> MATERIAL TO PROCESS:
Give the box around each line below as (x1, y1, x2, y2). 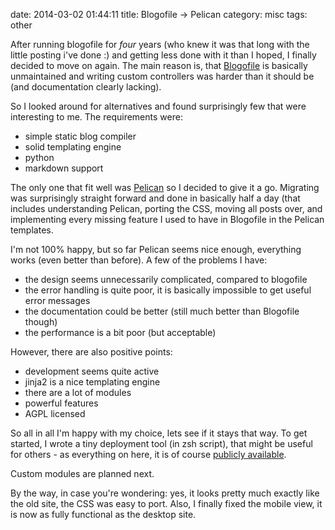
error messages (24, 295, 91, 306)
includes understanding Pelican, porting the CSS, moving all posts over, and (10, 203, 323, 214)
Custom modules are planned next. (10, 468, 155, 479)
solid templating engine (24, 141, 122, 153)
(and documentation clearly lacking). (10, 81, 162, 93)
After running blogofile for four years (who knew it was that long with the (10, 39, 310, 50)
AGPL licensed (24, 408, 86, 419)
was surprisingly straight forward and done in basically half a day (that (10, 192, 301, 204)

> WORK INSTRUCTIONS: Every entry must be written out exactly, with all pictures left out.

> RESPONSE TO THE TASK:
Give the box around each line below as (x1, y1, x2, y2). 
error messages (24, 295, 91, 306)
includes understanding Pelican, porting the CSS, moving all posts over, and (10, 203, 323, 214)
Custom modules are planned next. (10, 468, 155, 479)
solid templating engine (24, 141, 122, 153)
(and documentation clearly lacking). (10, 81, 162, 93)
After running blogofile for four years (who knew it was that long with the (10, 39, 310, 50)
AGPL licensed (24, 408, 86, 419)
was surprisingly straight forward and done in basically half a day (that (10, 192, 301, 204)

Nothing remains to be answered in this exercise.